On Fri, 15 Mar 2013 09:36:41 -0500, Joel C. Ewing wrote:

>Are there semantic rules in shell scripts covering whether multiple
>usages of "date" return consistent values (as there are for date/time
>functions within a single REXX statement)?  If not, any script  with

No.  But the format string for date(1) may be as complex as desired
so the programmer can in a single command extract the date in a
format suitable for testing and another suitable for display.  Even
as in Rexx multiple calls to DATE() in a single phrase (beware the
distinction between "phrase" and "statement") return consistent
values.

>multiple "date" commands like the "long" example given will potentially
>fail if the midnight boundary is crossed during execution as the Y, m,
>and d values returned may increment from one invocation to the next and
>not all of the values  examined are guaranteed to be consistent with a
>
He should have used a single call to date(1) and parsed the result.

>single date.  For example, if consistency is not guaranteed, the test
>for day "01" may run while the date is last day of month, and subsequent
>code which presumes "not day 01" may run after the date has actually
>changed to day "01".
>  
The same hazard exists in Rexx or any language.  Suppose you are logging
transactions in data sets separated by months.  Regardless in which order
you perform the operations, it's possible that a March transaction be recorded
in April's log or an April transaction in March's log.  The best you can do
is to extract the date, strictly, only once per transaction, and use that
date both in the report headers and in selection of the log data set.

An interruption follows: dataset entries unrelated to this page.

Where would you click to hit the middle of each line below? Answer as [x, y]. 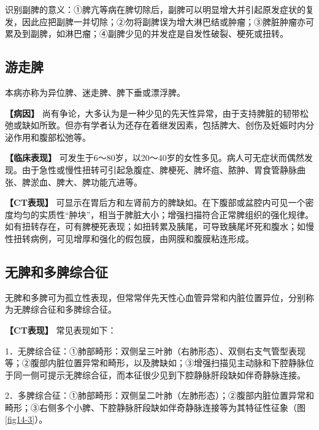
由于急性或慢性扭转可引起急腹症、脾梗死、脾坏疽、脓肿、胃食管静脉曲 [163, 169]
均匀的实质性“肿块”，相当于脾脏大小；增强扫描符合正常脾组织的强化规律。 [163, 214]
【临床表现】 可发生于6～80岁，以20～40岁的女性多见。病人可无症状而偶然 [155, 158]
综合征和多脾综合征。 [73, 309]
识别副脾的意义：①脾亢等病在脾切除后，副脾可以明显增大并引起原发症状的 [155, 9]
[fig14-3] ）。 [26, 419]
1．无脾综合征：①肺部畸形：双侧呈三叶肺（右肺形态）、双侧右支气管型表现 [155, 350]
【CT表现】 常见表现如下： [61, 330]
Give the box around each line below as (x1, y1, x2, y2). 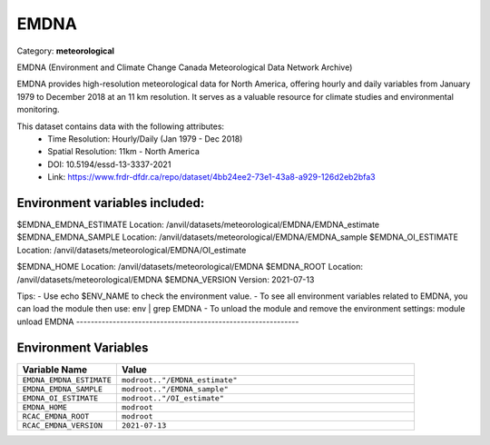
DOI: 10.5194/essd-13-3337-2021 (47, 159, 171, 170)
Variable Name (22, 363, 88, 376)
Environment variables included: (16, 195, 205, 211)
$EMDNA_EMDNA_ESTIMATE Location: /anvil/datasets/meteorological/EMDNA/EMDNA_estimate (16, 219, 380, 230)
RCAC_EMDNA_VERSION (22, 420, 103, 430)
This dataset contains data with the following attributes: (16, 121, 225, 132)
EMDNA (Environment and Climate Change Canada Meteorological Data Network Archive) (16, 62, 353, 73)
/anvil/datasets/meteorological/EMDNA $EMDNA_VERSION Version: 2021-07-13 (16, 273, 315, 285)
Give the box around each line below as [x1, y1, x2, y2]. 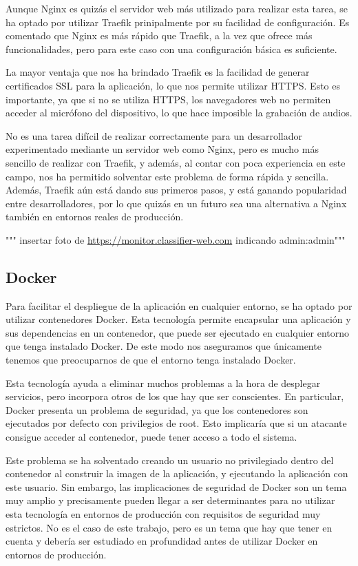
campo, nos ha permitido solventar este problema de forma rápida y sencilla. [6, 169, 329, 183]
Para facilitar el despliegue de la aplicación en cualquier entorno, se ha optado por [6, 298, 352, 313]
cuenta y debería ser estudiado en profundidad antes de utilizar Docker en [6, 534, 318, 548]
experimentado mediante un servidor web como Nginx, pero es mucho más [6, 142, 319, 156]
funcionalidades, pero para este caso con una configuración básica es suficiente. [6, 41, 337, 56]
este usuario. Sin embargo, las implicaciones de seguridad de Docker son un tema [6, 479, 347, 494]
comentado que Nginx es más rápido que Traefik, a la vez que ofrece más [6, 28, 313, 43]
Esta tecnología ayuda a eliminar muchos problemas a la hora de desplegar [6, 375, 321, 390]
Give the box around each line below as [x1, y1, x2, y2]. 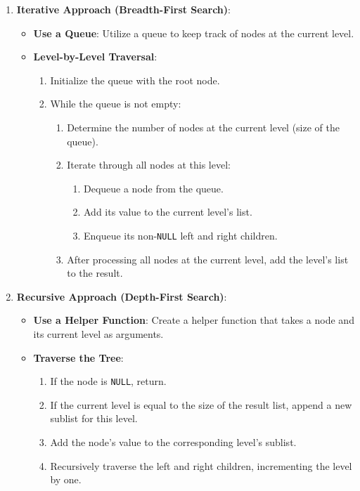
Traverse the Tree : [33, 350, 124, 365]
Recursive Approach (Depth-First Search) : [16, 289, 227, 303]
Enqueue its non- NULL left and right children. [83, 228, 278, 242]
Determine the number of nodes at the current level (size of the [67, 119, 340, 134]
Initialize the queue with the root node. [50, 72, 220, 87]
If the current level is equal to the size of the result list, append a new [50, 397, 352, 412]
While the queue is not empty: [50, 96, 181, 111]
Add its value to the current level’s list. [83, 204, 252, 219]
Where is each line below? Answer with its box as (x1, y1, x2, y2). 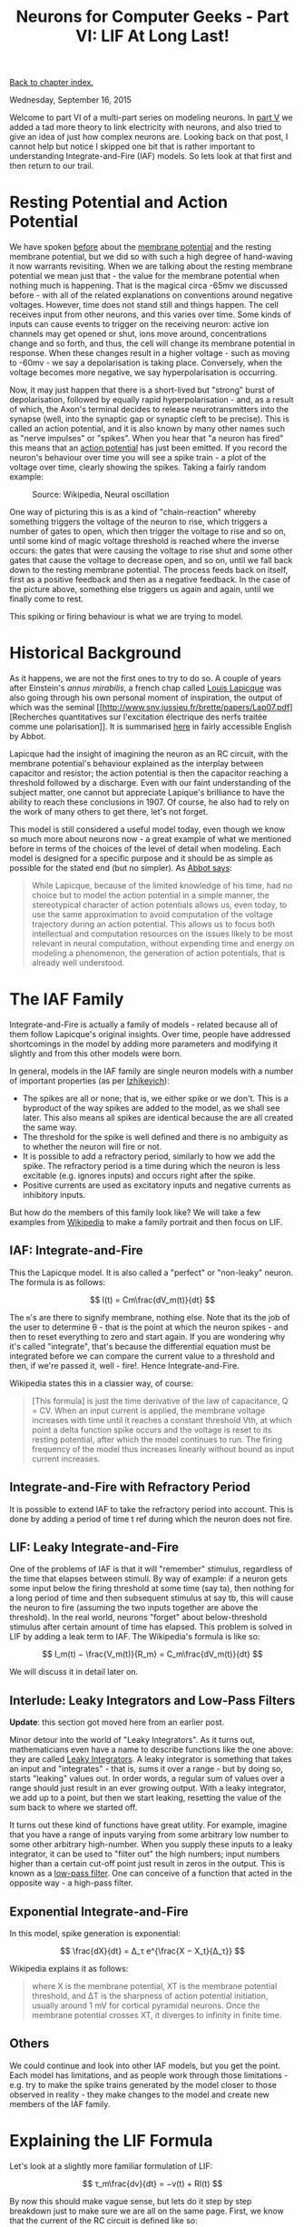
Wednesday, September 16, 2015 (9, 94, 132, 105)
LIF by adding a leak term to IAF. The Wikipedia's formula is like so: (9, 1631, 260, 1642)
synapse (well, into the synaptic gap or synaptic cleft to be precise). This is (9, 413, 290, 424)
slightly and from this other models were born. (9, 1048, 182, 1059)
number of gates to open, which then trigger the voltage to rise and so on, (9, 526, 287, 537)
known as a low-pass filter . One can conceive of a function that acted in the (9, 1868, 293, 1879)
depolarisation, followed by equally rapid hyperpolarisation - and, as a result (9, 394, 294, 405)
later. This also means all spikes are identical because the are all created (22, 1113, 293, 1123)
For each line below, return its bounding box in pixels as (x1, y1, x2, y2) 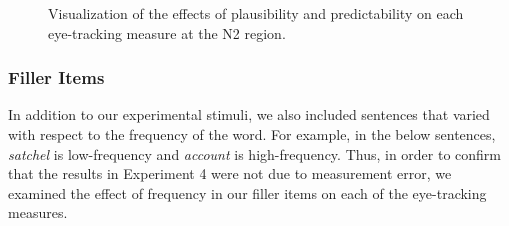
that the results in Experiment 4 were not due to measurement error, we (8, 163, 452, 184)
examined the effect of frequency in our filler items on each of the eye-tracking (8, 182, 487, 203)
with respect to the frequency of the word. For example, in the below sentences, (8, 124, 496, 144)
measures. (8, 202, 68, 223)
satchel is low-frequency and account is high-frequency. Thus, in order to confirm (8, 143, 502, 164)
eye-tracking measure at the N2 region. (48, 22, 286, 43)
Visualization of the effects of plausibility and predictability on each (48, 3, 464, 23)
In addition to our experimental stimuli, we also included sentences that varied (8, 104, 490, 125)
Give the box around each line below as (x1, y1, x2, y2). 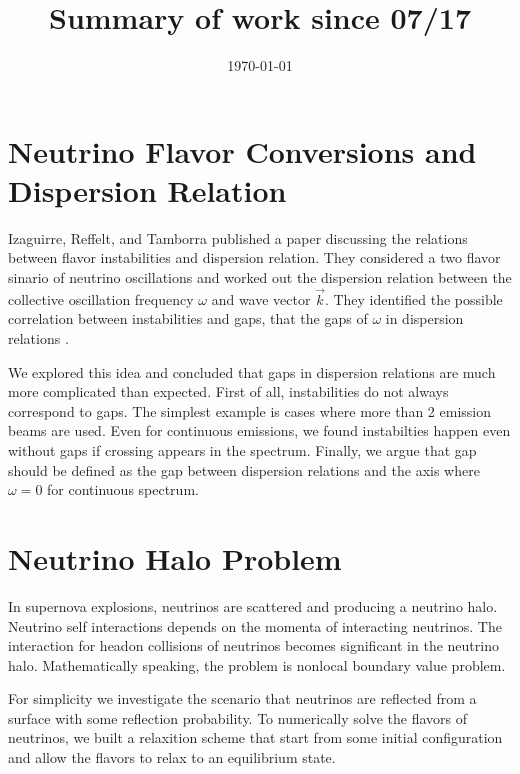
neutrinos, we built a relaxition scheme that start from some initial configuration (8, 727, 503, 748)
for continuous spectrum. (47, 479, 199, 500)
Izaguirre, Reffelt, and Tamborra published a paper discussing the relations (8, 227, 468, 248)
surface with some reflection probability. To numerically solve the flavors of (8, 707, 468, 728)
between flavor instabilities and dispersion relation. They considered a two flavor (8, 247, 501, 268)
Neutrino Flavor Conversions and (8, 130, 477, 171)
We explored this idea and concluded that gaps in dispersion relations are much (8, 361, 496, 382)
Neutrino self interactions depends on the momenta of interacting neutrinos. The (8, 615, 502, 636)
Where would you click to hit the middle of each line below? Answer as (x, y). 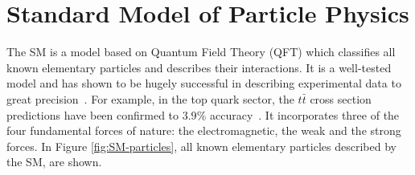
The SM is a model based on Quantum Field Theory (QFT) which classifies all (201, 52)
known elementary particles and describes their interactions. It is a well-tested (199, 67)
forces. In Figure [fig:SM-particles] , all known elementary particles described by (201, 146)
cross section (341, 98)
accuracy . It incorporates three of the (304, 114)
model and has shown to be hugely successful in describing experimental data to (204, 83)
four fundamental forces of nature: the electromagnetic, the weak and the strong (204, 130)
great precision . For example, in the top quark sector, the (150, 98)
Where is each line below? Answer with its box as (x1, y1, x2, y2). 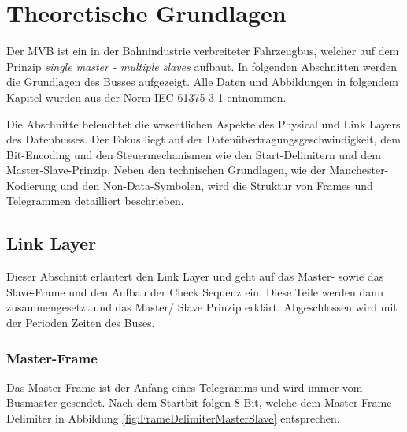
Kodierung (6, 177, 57, 193)
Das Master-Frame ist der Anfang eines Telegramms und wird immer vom (6, 378, 363, 395)
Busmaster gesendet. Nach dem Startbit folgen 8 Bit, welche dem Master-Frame (6, 394, 392, 411)
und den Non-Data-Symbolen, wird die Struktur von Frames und (60, 177, 373, 193)
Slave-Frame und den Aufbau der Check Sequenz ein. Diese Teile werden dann (6, 283, 383, 300)
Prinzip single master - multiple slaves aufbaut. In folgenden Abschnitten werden (6, 58, 398, 74)
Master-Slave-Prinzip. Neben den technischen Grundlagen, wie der (6, 162, 326, 178)
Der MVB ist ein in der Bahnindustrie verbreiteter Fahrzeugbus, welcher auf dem (6, 43, 399, 59)
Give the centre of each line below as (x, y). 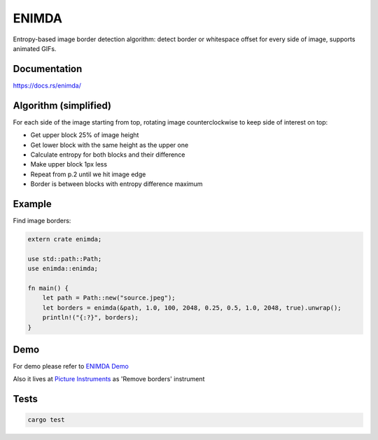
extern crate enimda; (65, 239)
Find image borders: (42, 221)
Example (32, 204)
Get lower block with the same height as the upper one (110, 145)
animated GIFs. (35, 48)
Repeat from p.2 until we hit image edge (88, 174)
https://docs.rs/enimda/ (47, 85)
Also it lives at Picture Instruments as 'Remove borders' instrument (109, 379)
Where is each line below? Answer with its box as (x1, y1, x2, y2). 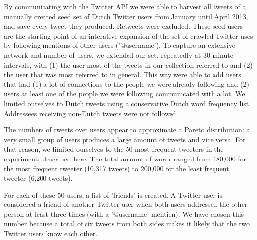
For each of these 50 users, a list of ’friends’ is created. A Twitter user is (4, 189, 222, 200)
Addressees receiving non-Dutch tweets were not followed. (4, 108, 178, 118)
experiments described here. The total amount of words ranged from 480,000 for (4, 153, 247, 163)
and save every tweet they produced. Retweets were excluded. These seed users (4, 21, 243, 31)
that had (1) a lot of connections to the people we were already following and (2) (4, 79, 249, 89)
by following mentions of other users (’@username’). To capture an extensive (4, 40, 235, 50)
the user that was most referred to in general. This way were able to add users (4, 69, 241, 80)
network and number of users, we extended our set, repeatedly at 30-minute (4, 49, 233, 60)
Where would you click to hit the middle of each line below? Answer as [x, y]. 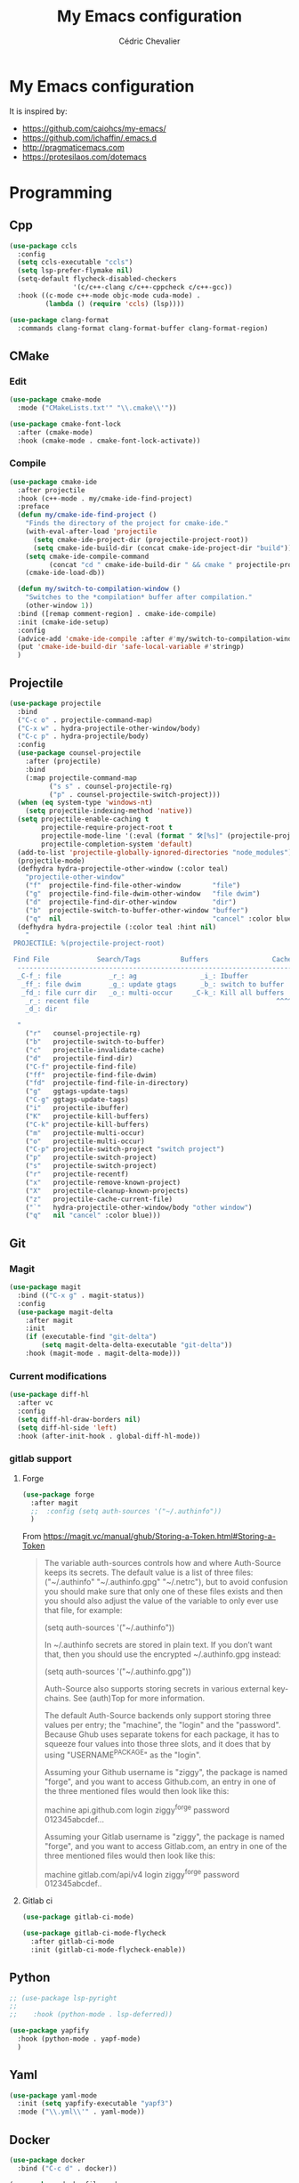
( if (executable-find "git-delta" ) [91, 1337]
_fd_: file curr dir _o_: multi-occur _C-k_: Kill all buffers [153, 993]
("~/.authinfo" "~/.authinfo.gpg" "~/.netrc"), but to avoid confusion [166, 1582]
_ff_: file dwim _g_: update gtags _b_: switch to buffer [153, 984]
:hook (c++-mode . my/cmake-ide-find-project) [105, 499]
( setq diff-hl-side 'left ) [67, 1428]
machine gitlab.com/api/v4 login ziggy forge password [142, 1873]
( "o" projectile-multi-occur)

>The example also demonstrates why one really needs some simple command
>option to do date offsets, as there is no way one can be certain code of
>this complexity has no syntactic errors just by a visual inspection, and
>I suspect shell script execution wouldn't necessarily warn of all errors
>in parts of the statement that are not actually executed during a
>particular invocation.
>   
That's what I thought.

>On 03/14/2013 03:16 PM, Rafal Hanzel ZETO Katowice wrote:
>> Yes, You're right.
>>
>> In this situation you need pretty simple script or something like
>> this: long "single command" tested on my linux
>>
>> if [ `date +%d` -ne 01 ]; then echo "`date +%Y%m%d` - 1" | bc; elif [
>> `date +%m` -ne 01 ]; then echo $(echo $(date +%Y) $(echo $(date +%m) )
>> $(cal $(echo "$(date +%m) -1" | bc)  $(date +%Y) | tr -d '\n' | tr -d
>> ' ' | tail -c 2) | tr -d ' ') - 100 | bc; else echo $(echo $(date +%Y)
>> 12  $(cal 12  $(echo "$(date +%Y) -1" |bc ) | tr -d '\n' | tr -d ' ' |
>> tail -c 2) | tr -d ' ') - 10000 | bc; fi
>>
>>
>> I can't try this in USS now, but I hope it works
>> 
And I hope you're not designing any airliners I fly on.